= Work task =
Could you retype exactly the lines running from the line with "液樣本進行，且在絕大多數情況下，這將是「終身" to the end of the data, both included, and nothing else?

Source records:
Start of Block

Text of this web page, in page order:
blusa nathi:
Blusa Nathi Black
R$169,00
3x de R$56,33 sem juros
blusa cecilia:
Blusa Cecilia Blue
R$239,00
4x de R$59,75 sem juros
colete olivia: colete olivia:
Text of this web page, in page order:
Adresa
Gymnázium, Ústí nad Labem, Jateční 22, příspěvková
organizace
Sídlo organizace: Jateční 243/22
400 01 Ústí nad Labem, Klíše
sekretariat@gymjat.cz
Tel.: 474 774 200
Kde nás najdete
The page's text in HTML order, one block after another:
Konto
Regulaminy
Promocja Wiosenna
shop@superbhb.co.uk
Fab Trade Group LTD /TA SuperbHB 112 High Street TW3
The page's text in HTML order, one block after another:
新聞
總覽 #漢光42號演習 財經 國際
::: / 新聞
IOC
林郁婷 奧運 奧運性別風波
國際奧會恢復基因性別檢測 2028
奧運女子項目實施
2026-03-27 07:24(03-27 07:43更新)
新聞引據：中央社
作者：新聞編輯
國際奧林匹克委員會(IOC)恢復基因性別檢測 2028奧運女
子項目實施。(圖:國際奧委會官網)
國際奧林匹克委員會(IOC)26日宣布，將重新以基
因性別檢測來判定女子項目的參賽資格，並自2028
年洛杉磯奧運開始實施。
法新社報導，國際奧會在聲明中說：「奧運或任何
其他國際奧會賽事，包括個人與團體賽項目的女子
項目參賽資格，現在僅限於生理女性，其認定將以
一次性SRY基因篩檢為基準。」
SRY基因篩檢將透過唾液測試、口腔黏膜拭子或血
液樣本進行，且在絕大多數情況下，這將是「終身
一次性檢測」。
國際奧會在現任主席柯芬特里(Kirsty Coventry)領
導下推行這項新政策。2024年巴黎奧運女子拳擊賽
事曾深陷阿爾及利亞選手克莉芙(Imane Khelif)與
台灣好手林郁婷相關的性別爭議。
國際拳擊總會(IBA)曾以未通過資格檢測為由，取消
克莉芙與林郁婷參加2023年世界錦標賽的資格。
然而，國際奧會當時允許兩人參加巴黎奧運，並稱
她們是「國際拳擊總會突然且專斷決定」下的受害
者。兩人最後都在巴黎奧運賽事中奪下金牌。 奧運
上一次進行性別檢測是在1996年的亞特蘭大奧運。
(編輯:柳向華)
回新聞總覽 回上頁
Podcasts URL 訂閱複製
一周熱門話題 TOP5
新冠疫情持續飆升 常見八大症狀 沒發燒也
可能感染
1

End of Block

= Your solution =
液樣本進行，且在絕大多數情況下，這將是「終身
一次性檢測」。
國際奧會在現任主席柯芬特里(Kirsty Coventry)領
導下推行這項新政策。2024年巴黎奧運女子拳擊賽
事曾深陷阿爾及利亞選手克莉芙(Imane Khelif)與
台灣好手林郁婷相關的性別爭議。
國際拳擊總會(IBA)曾以未通過資格檢測為由，取消
克莉芙與林郁婷參加2023年世界錦標賽的資格。
然而，國際奧會當時允許兩人參加巴黎奧運，並稱
她們是「國際拳擊總會突然且專斷決定」下的受害
者。兩人最後都在巴黎奧運賽事中奪下金牌。 奧運
上一次進行性別檢測是在1996年的亞特蘭大奧運。
(編輯:柳向華)
回新聞總覽 回上頁
Podcasts URL 訂閱複製
一周熱門話題 TOP5
新冠疫情持續飆升 常見八大症狀 沒發燒也
可能感染
1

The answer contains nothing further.